Paced/recovery breathing

If we breathe well, clarity and quality of thought improve and we achieve superb emotional self-regulation. At least ten minutes of daily paced breathing helps keep cortisol levels under control – at the first signs of stress, begin paced breathing. Breathe diaphragmatically, in through the nose, out through the mouth with a steady count in and steady count out. In and out counts don’t have to match (e.g., 5 in/7 out or 7 in/7 out). A longer out-breath helps dispel CO2, which increases cortisol if it builds up in the base of the lungs, (which can happen because CO2 is heavier than oxygen). Paced breathing with a longer out-breath is called ‘recovery breathing’, and is especially helpful if you’re feeling panicked.

Shake it out

If you’re feeling overwhelmed and having difficulty focusing, in addition to recovery breathing, try the ‘shake out’. Bend at the waist (slight bend in the knees). If possible, get your head below your waist. Shake your shoulders and arms vigorously, and punch the air while you vocalize with an ‘ahhhh’ sound. This movement disperses chemicals that move through our body and can get stuck at the base of our spine. It’s like rebooting a computer for our body chemistry. If you’re dwelling on things and need to shift your state of mind, give this a try.

Meditation

Meditation not only calms us, but it also strengthens our immune system because it increases the amount of SIgA (Secretory Immunoglobulin Antibody) in our body, which thickens the mucous that lines the nose, mouth, trachea, lungs, and gut. That thicker mucous makes it more difficult for viruses to penetrate our cells and bloodstream. Pick a meditation app to jumpstart your meditation practice.

Connect and rest

Limited physical contact can quickly decrease our oxytocin levels, leaving us feeling isolated and even more stressed. When oxytocin drops, cortisol rises, negatively affecting our immune system. 24/7 news cycles and social media can take us away from people rather than connecting us to them if we spend hours scrolling silently through posts and negative stories. In addition, if we’re feeling panic, resting and relaxing will be more difficult, further increasing our stress levels. Instead, we need to stay engaged with our support network and weave restorative activities into our daily lives.

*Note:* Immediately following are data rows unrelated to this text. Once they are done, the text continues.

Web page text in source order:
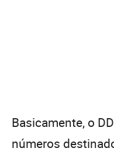
Basicamente, o
números
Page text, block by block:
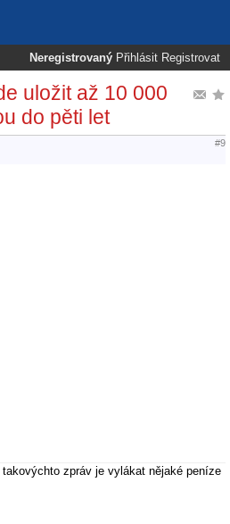
Neregistrovaný Přihlásit Registrovat
uložit až 10 000
do pěti let
#9
zpráv je vylákat nějaké peníze
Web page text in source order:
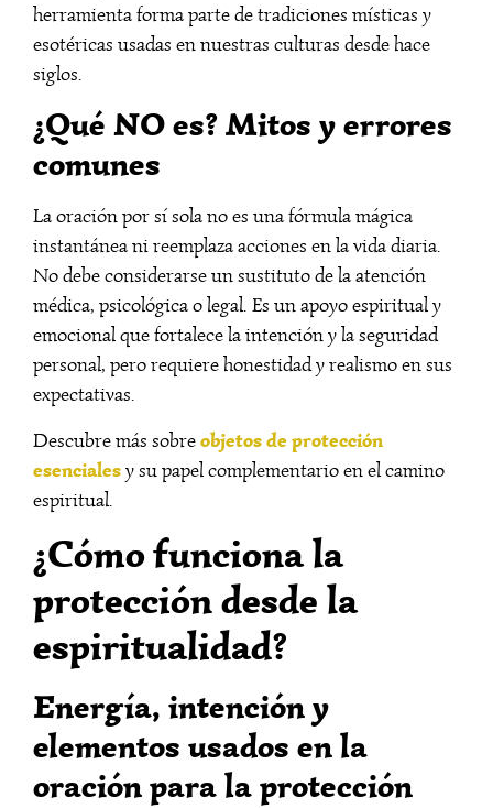
herramienta forma parte de tradiciones místicas y
esotéricas usadas en nuestras culturas desde hace
siglos.
¿Qué NO es? Mitos y errores
comunes
La oración por sí sola no es una fórmula mágica
instantánea ni reemplaza acciones en la vida diaria.
No debe considerarse un sustituto de la atención
médica, psicológica o legal. Es un apoyo espiritual y
emocional que fortalece la intención y la seguridad
personal, pero requiere honestidad y realismo en sus
expectativas.
Descubre más sobreobjetos de protección
esencialesy su papel complementario en el camino
espiritual.
¿Cómo funciona la
protección desde la
espiritualidad?
Energía, intención y
elementos usados en la
oración para la protección
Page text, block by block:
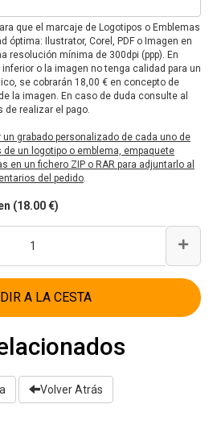
que el marcaje de Logotipos o Emblemas
óptima: Ilustrator, Corel, PDF o Imagen en
resolución mínima de 300dpi (ppp). En
o la imagen no tenga calidad para un
se cobrarán 18,00 € en concepto de
la imagen. En caso de duda consulte al
de realizar el pago.
un grabado personalizado de cada uno de
un logotipo o emblema, empaquete
en un fichero ZIP o RAR para adjuntarlo al
del pedido.
(18.00 €)
A LA CESTA
Volver Atrás
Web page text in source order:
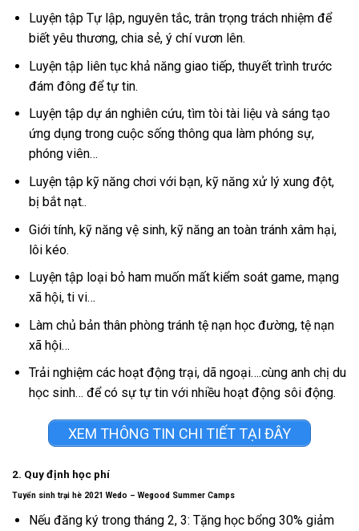
Luyện tập Tự lập, nguyên tắc, trân trọng trách nhiệm để
biết yêu thương, chia sẻ, ý chí vươn lên.
Luyện tập liên tục khả năng giao tiếp, thuyết trình trước
đám đông để tự tin.
Luyện tập dự án nghiên cứu, tìm tòi tài liệu và sáng tạo
ứng dụng trong cuộc sống thông qua làm phóng sự,
phóng viên…
Luyện tập kỹ năng chơi với bạn, kỹ năng xử lý xung đột,
bị bắt nạt..
Giới tính, kỹ năng vệ sinh, kỹ năng an toàn tránh xâm hại,
lôi kéo.
Luyện tập loại bỏ ham muốn mất kiểm soát game, mạng
xã hội, ti vi…
Làm chủ bản thân phòng tránh tệ nạn học đường, tệ nạn
xã hội…
Trải nghiệm các hoạt động trại, dã ngoại….cùng anh chị du
học sinh… để có sự tự tin với nhiều hoạt động sôi động.
XEM THÔNG TIN CHI TIẾT TẠI ĐÂY
2. Quy định học phí
Tuyển sinh trại hè 2021 Wedo – Wegood Summer Camps
Nếu đăng ký trong tháng 2, 3: Tặng học bổng 30% giảm
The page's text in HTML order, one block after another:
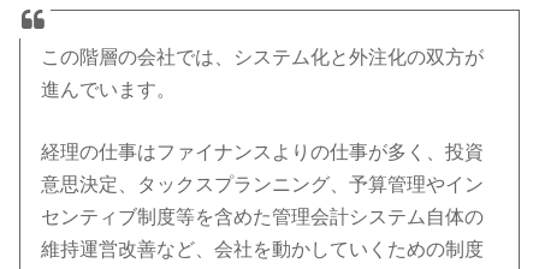
この階層の会社では、システム化と外注化の双方が
進んでいます。
経理の仕事はファイナンスよりの仕事が多く、投資
意思決定、タックスプランニング、予算管理やイン
センティブ制度等を含めた管理会計システム自体の
維持運営改善など、会社を動かしていくための制度
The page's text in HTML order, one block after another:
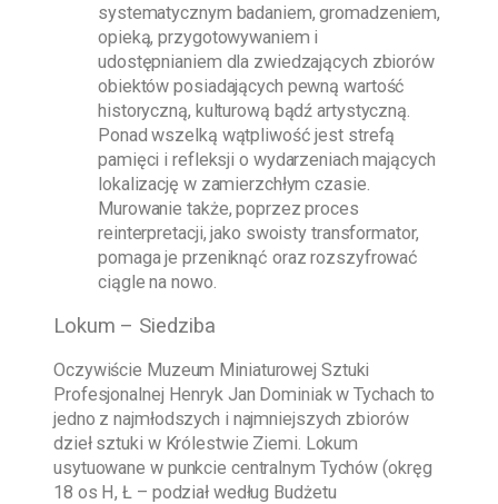
systematycznym badaniem, gromadzeniem,
opieką, przygotowywaniem i
udostępnianiem dla zwiedzających zbiorów
obiektów posiadających pewną wartość
historyczną, kulturową bądź artystyczną.
Ponad wszelką wątpliwość jest strefą
pamięci i refleksji o wydarzeniach mających
lokalizację w zamierzchłym czasie.
Murowanie także, poprzez proces
reinterpretacji, jako swoisty transformator,
pomaga je przeniknąć oraz rozszyfrować
ciągle na nowo.
Lokum – Siedziba
Oczywiście Muzeum Miniaturowej Sztuki
Profesjonalnej Henryk Jan Dominiak w Tychach to
jedno z najmłodszych i najmniejszych zbiorów
dzieł sztuki w Królestwie Ziemi. Lokum
usytuowane w punkcie centralnym Tychów (okręg
18 os H, Ł – podział według Budżetu
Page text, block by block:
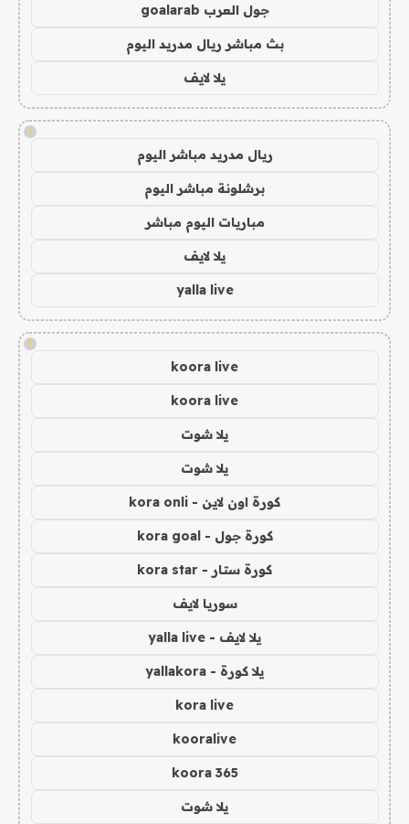
جول العرب goalarab
بث مباشر ريال مدريد اليوم
يلا لايف
!
ريال مدريد مباشر اليوم
برشلونة مباشر اليوم
مباريات اليوم مباشر
يلا لايف
yalla live
!
koora live
koora live
يلا شوت
يلا شوت
كورة اون لاين - kora onli
كورة جول - kora goal
كورة ستار - kora star
سوريا لايف
يلا لايف - yalla live
يلا كورة - yallakora
kora live
kooralive
koora 365
يلا شوت
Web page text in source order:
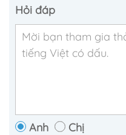
Hỏi đáp
Anh Chị
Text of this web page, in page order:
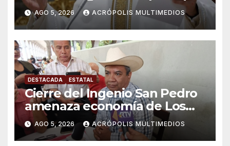
el Papa León XIV visite el país
AGO 5, 2026 ACRÓPOLIS MULTIMEDIOS
DESTACADA ESTATAL
Cierre del Ingenio San Pedro
amenaza economía de Los
Tuxtlas
AGO 5, 2026 ACRÓPOLIS MULTIMEDIOS
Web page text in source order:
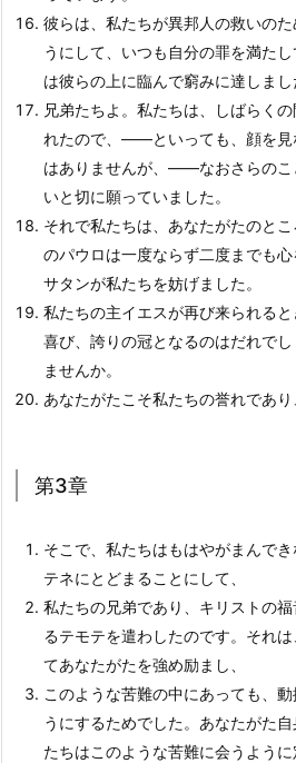
彼らは、私たちが異邦人の救いの
うにして、いつも自分の罪を満た
は彼らの上に臨んで窮みに達しまし
兄弟たちよ。私たちは、しばらく
れたので、――といっても、顔を見
はありませんが、――なおさらのこ
いと切に願っていました。
それで私たちは、あなたがたのと
のパウロは一度ならず二度までも心
サタンが私たちを妨げました。
私たちの主イエスが再び来られると
喜び、誇りの冠となるのはだれで
ませんか。
あなたがたこそ私たちの誉れであり
第3章
そこで、私たちはもはやがまんで
テネにとどまることにして、
私たちの兄弟であり、キリストの
るテモテを遣わしたのです。それ
てあなたがたを強め励まし、
このような苦難の中にあっても、
うにするためでした。あなたがた
たちはこのような苦難に会うように
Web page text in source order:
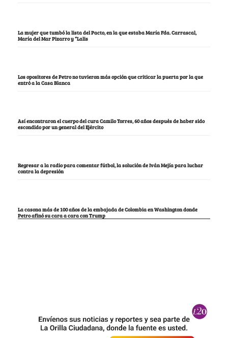
La mujer que tumbó la lista del Pacto, en la que estaba María Fda. Carrascal,
María del Mar Pizarro y “Lalis
Los opositores de Petro no tuvieron más opción que criticar la puerta por la que
entró a la Casa Blanca
Así encontraron el cuerpo del cura Camilo Torres, 60 años después de haber sido
escondido por un general del Ejército
Regresar a la radio para comentar fútbol, la solución de Iván Mejía para luchar
contra la depresión
La casona más de 100 años de la embajada de Colombia en Washington donde
Petro afinó su cara a cara con Trump

To boost oxytocin, stay in touch with your support system, communicate more openly, use more appreciative words, and build trust by being even more considerate of each other than usual. Who can you reach out to right now?
REST:

  • Retreat (disengage from all media)
  • Eat (heathfully)
  • Sleep (7 hours minimum)
  • Treat (again, healthfully)

Healthy treats at home might be reading, watching, or listening to something enjoyable, drinking a cup of soothing tea, taking a hot bath, touring a museum online – whatever you would consider a reward, which reboots dopamine levels.

Physical Fitness

Exercising our bodies, releases steroids (testosterone, DHEA and HGH) in both women and men that make us stronger and more confident. The robustness of our nervous system and heart–brain function relies on our physical fitness. Body movement enhances brain connections and function in various ways, improving mental focus. Yoga, which benefits all bodily systems (vital organ function, muscle and bone stability, nervous system, lymph system and cardiovascular system function) is particularly helpful.

• If you have a busy mind, learn Iyengar Yoga (a series of stretches in still poses).
• If you hold too much tension, try Hatha Yoga (breathing and gentle movement).
• If you live a static life and want a dynamic yoga class, try Ashtanga Yoga (powerful breathing, stretching and movement sequences only to be tried under guidance as they can be very intense).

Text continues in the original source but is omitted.